I really enjoyed writing that last article. I’ve been getting such great criticism from everyone so I figured I would get back at it. I just wish that you guys would comment on some articles, maybe retweet/share? I said in the first post that this blog can be greatness if we get some war stories or conundrums that need solving from the readers. I know you’re reading the god damned words. I have a site tracker. It’s like I have 200 trolls every time I post. Just lurking in shadows like some sort of vulture-like date rapist. Yeah, I called my own fan base vulture-like date rapists. I’ve got stones.
Anyway, there’s me pathetically opening up the article. Next step is presenting the topic. The topic? Sex. This is something that I tried to avoid because sex is such a dumb topic. Every dude thinks he’s THE man with a Mandingo sized schlong that dicks every bitch down and makes them scream in pleasure while every girl thinks she’s some sort of prude choir girl librarian that has yet to pop her maidenhood.
So let’s get down and dirty on the topic of getting down and dirty. Join me after the jump..
I’m not going to say that I know exactly what I’m doing and can get any girl off whenever I feel like it. I promise you I won’t do that. I’ve had women on 2 occasions tell me to just give up because they can’t get off from penetration. I’ve heard this is common, but then again…I’m paranoid, cynical and self-loathing enough to think it’s me and that I’m the problem. The same way as if a girl would act after a night of heavy blackout drinking followed by sex and you don’t explode in 7 shaft pumps, she won’t think she’s pretty.
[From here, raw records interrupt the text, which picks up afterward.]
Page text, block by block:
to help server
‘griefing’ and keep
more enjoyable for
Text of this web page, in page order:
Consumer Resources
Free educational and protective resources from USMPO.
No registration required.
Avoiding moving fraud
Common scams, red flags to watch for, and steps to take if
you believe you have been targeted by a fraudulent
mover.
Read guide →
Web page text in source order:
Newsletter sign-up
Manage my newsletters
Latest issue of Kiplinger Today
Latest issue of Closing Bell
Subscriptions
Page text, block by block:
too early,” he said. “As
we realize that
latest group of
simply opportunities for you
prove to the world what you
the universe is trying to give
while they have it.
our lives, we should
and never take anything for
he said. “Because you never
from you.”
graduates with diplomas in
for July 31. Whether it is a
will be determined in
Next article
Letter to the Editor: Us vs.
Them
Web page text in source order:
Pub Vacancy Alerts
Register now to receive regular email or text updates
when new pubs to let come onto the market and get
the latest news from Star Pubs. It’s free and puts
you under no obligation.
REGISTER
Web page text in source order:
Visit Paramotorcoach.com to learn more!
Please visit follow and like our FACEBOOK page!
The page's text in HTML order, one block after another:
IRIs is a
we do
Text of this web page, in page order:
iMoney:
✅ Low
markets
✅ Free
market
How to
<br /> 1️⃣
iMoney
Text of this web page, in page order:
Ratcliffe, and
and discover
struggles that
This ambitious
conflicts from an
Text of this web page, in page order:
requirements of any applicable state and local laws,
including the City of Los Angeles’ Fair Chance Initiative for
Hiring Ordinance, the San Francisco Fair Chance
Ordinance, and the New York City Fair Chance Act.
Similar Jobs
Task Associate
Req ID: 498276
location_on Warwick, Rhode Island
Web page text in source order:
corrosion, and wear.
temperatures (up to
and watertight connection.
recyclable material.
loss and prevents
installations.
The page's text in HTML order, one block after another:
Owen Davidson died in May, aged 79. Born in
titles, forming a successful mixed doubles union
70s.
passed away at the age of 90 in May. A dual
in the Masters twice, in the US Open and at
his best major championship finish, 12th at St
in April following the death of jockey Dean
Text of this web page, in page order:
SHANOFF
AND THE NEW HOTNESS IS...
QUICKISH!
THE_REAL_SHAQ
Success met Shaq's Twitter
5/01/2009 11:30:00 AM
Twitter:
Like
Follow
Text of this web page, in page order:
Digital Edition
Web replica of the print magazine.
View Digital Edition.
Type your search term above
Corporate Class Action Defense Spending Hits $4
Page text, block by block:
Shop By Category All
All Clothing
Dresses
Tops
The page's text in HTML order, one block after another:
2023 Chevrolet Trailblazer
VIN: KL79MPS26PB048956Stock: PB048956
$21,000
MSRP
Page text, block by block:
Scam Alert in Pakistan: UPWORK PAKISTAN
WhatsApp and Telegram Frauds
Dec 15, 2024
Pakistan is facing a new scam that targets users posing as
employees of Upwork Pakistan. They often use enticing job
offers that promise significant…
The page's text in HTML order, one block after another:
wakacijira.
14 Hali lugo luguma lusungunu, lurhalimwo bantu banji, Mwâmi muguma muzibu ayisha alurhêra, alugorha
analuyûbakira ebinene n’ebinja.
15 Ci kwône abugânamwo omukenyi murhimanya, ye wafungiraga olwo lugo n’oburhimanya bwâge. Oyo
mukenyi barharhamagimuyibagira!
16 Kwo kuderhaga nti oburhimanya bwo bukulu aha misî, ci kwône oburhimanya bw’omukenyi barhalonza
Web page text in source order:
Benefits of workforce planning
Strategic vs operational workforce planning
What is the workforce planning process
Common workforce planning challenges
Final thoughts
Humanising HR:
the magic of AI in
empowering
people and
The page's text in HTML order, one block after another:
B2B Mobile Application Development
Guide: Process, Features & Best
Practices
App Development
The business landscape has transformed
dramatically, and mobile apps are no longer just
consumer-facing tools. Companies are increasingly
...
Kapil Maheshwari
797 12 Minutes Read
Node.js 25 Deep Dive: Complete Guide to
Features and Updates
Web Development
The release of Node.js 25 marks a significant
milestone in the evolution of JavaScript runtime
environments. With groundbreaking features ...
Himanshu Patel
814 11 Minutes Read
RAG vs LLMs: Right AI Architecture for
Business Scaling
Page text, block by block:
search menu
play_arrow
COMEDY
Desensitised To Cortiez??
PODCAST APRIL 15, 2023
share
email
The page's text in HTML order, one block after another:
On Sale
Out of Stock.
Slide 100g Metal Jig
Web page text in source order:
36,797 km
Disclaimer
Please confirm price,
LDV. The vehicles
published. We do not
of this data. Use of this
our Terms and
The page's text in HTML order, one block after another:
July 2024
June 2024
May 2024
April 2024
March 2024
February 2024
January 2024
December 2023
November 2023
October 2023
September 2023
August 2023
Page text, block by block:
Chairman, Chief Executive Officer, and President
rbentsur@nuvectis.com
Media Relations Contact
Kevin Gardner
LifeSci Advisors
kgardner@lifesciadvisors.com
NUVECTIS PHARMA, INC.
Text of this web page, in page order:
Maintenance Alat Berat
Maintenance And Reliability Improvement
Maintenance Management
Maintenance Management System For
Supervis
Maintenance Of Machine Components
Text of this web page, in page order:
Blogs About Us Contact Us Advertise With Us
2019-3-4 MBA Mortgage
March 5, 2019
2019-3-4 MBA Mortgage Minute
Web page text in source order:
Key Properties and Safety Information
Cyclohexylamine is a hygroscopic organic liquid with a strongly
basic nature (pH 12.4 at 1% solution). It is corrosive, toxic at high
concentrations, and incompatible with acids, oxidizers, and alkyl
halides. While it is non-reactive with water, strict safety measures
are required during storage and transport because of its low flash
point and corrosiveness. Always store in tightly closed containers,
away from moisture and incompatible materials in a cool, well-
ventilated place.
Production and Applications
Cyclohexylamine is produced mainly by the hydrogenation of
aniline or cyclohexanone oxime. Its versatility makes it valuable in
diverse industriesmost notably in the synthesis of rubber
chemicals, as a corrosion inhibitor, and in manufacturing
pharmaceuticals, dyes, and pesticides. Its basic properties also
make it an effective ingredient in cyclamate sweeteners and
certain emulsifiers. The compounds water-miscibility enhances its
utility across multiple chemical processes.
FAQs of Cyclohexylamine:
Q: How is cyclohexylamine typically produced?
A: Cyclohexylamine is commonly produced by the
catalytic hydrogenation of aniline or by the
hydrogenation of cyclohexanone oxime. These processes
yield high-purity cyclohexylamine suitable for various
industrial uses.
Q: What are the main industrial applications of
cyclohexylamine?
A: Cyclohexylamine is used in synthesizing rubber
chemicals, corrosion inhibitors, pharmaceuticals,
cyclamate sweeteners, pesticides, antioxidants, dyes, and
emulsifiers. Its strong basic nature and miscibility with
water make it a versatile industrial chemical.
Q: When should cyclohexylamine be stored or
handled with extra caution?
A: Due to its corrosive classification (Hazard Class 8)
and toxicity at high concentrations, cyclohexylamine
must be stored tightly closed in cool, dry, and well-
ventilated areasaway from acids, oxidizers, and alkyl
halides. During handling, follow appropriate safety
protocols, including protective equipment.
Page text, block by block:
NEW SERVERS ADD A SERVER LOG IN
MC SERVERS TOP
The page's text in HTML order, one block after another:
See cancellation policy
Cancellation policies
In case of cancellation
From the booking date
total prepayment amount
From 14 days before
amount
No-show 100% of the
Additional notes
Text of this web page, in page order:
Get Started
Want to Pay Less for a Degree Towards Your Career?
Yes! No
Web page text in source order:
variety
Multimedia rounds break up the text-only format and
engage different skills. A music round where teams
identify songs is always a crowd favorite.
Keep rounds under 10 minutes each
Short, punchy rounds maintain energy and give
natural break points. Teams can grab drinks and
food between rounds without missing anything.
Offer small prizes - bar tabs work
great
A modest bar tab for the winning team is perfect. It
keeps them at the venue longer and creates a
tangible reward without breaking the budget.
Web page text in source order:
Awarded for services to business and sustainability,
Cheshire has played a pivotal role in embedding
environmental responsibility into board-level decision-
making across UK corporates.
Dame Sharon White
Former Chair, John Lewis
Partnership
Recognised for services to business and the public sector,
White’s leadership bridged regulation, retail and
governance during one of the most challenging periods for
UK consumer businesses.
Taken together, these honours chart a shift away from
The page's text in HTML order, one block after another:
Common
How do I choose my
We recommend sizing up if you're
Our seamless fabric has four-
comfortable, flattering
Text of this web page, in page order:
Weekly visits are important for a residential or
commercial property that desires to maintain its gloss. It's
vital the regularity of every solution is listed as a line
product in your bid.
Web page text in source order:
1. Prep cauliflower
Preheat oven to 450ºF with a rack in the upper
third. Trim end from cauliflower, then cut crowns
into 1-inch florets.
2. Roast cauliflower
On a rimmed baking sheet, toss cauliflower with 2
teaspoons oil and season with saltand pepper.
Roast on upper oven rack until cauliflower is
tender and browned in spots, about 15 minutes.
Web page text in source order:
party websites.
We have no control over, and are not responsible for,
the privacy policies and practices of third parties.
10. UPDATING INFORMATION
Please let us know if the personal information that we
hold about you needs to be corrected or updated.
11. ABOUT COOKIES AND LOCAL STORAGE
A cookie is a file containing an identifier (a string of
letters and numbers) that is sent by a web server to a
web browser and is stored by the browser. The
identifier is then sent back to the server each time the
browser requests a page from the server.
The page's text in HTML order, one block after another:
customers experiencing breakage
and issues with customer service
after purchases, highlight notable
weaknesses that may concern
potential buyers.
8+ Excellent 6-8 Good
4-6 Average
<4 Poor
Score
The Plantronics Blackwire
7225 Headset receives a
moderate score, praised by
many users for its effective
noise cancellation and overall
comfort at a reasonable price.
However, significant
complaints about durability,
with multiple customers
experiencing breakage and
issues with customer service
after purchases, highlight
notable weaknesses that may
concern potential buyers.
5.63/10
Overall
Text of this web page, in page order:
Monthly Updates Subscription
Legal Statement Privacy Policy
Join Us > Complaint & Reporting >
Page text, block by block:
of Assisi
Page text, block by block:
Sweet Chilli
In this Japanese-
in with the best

“IS THAT IT?!! AM I NOT PRETTY ENOUGH FOR YOU?!?” I would yell at these women, but they would promise me that I was pretty and I would stop crying. Anyway, does that condition even exist? Is that why those girls were such miserable bitches? They couldn’t orgasm? Is that just a myth? Like civil rights?
Then I would go on the internet and research the clitoris and all those mythical punching bag vagina parts that need to be touched. I’m like Lewis from Revenge of the Nerds. So I did become an expert on the topic, quickly. However, after reading about the Force, I still can’t control things through telepathy. So I’m well learned, well-practiced but not at 100% success rate. So you just can’t read about things and master them. Right, young padawan?
Plus I’m a selfish jerk. Some guys try to name all the Yankees, some people picture their grandma naked… That’s not me, that costs extra.
But again, I don’t know who my readers are. Should I be talking about “How to get laid” or should I be talking about “How to fuck properly.” And whose fault is that, you guys?
There are people out there that would consider “Hitting the clitoris” like “Hitting Bigfoot with a stick” but those little boys are not as experienced as you or I.
My first piece of advice in all of this pointless banter and insane ramblings of an insane person is: Get Amnesia. Seriously. Don’t become a scripted sexer. It won’t work out well for you. Don’t get used to fucking one way because every girl is going to be different. It’s like mastering the controls of Assassin’s Creed only to find out that the next game has different controls. How’s that for comparisons? Boom. Vagina to Assassin’s Creed. I’m the king of writing. Amnesia can be useful ask any quarterback or comedian.
I guess with anything, practice makes perfect but unless a girl just literally can’t stop sucking dicks then you might not be able to practice the sex. That’s why some research helps. Don’t pick up your techniques from porn. Girls don’t like a fleshy jackhammering and hitting. I think? Those ladies in the video seem to enjoy it. But then again, someone with Stockholm syndrome loves their kidnappers.
After 700 words, I think the best thing I can say is learn what she likes. She will be dropping hints because most girls do not come out and say what gets her hot. Girls are a shy creature by nature. She’s not going to be like “Choke me and tell me I’m not pretty” but there will be clues. You just have to look and listen.
Before you yell “Bro, you listen to chicks, bro? That’s gay.” I have to add that listening is the only way you can please your lady. Talking is like drugs to them. I’m not saying that you have to sit there and listen to all the pointless dribble of what co-worker is a slutty bitch but when she actually starts talking actually listen.
Recap: Get Amnesia. Don’t learn from Porn. When she actually starts talking, actually listen. Did we have a nice time in school, kids?